Every record is to be duplicated exactly as it reads, without its images.

Records drawn from a dataset:
----------

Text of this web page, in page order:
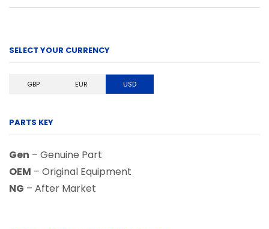
SELECT YOUR CURRENCY
GBP EUR USD
PARTS KEY
Gen – Genuine Part
OEM – Original Equipment
NG – After Market
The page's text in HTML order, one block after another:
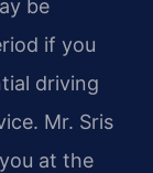
be
if you
driving
Mr. Sris
at the
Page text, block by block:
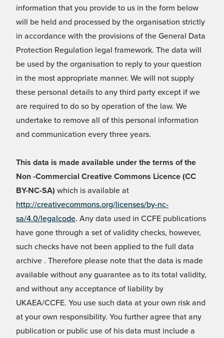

----------

→ TASK RESULT
Text of this web page, in page order:
SELECT YOUR CURRENCY
GBP EUR USD
PARTS KEY
Gen – Genuine Part
OEM – Original Equipment
NG – After Market
The page's text in HTML order, one block after another:
be
if you
driving
Mr. Sris
at the
Page text, block by block:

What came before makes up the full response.